Wednesday, October 3, 2012

The mantis is greener on the other side of the fence

A few weeks ago, I found a praying mantis in my kitchen.  Since my kitchen isn't stocked with mantis food (i.e., live insects), I took the mantis back outside.  After that, I didn't see a mantis again until this weekend.  When I found the mantis pictured below, I thought it must be the same one that had made its way into the house.  It was considerably bigger than I remembered, but it was the same tan color that had worked so well as camouflage against the kitchen cabinets.

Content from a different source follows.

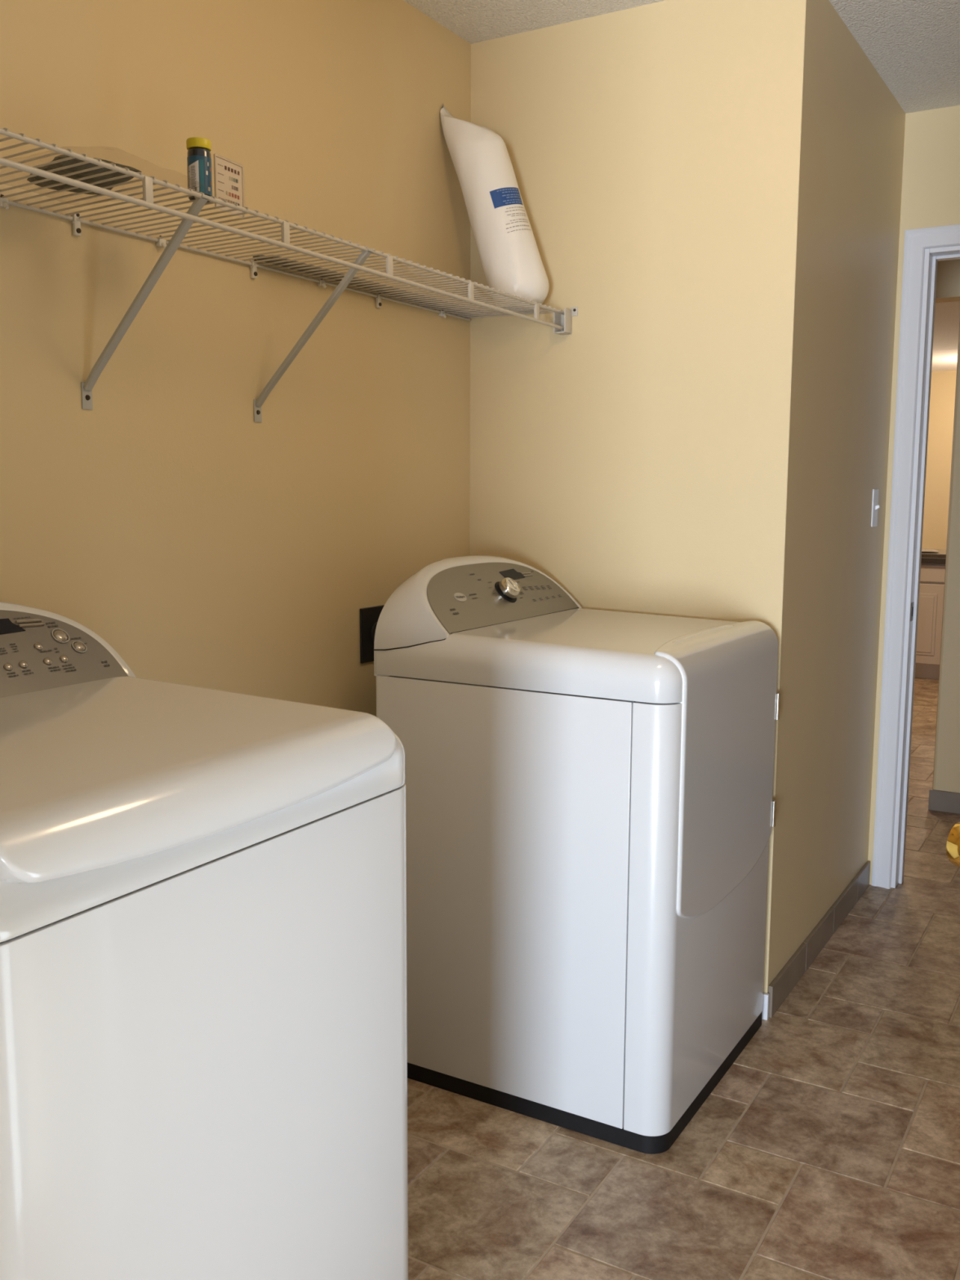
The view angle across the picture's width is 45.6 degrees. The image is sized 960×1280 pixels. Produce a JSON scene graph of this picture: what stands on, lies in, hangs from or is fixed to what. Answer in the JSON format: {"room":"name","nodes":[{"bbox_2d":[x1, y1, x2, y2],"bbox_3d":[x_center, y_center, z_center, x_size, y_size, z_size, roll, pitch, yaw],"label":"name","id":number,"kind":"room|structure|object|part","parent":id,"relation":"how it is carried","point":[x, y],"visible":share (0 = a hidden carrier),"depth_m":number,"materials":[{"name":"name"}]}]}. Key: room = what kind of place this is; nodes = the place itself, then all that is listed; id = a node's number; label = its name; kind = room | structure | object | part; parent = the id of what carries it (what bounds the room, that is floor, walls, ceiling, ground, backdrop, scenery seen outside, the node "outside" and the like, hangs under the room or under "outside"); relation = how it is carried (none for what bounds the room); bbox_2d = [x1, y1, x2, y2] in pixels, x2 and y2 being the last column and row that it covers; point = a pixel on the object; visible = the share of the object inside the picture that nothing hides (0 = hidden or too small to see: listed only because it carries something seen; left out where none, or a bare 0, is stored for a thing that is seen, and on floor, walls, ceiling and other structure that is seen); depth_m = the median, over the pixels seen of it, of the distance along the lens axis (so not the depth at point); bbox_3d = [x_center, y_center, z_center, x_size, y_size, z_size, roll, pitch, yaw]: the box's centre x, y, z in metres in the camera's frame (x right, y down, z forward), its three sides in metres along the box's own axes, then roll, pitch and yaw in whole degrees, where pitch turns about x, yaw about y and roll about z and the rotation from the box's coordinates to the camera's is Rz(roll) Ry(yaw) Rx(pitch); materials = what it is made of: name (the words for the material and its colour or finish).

A tan colored European mantis (Mantis religiosa) female.
However, to my surprise, I soon encountered a second tan praying mantis in the backyard.  This one was sitting in the middle of the path, so I decided to move it to a safer spot.  Many years ago, I learned the hard way that a praying mantis can give a nasty pinch.  At least I learned that lesson well -- this time I put on my gardening gloves before picking up the mantis. 

A second European mantis (Mantis religiosa) female.  The spikes on the forelimbs can deliver a painful pinch to bare hands.
The second mantis wasn't my last surprise of the day.  When I started clearing dead plants from the front yard, I disturbed a third praying mantis from its hiding place.  This praying mantis was the same species as the two in the backyard, but bright green.

A green colored European mantis (Mantis religiosa) female.
This mantis quickly moved towards a bunch of dried plant stems and climbed up off the ground.  It was not very well camouflaged in its new spot; nevertheless, it soon began grooming itself, seemingly unaware of the large mammal hovering over it.

The green European mantis (Mantis religiosa) grooming itself.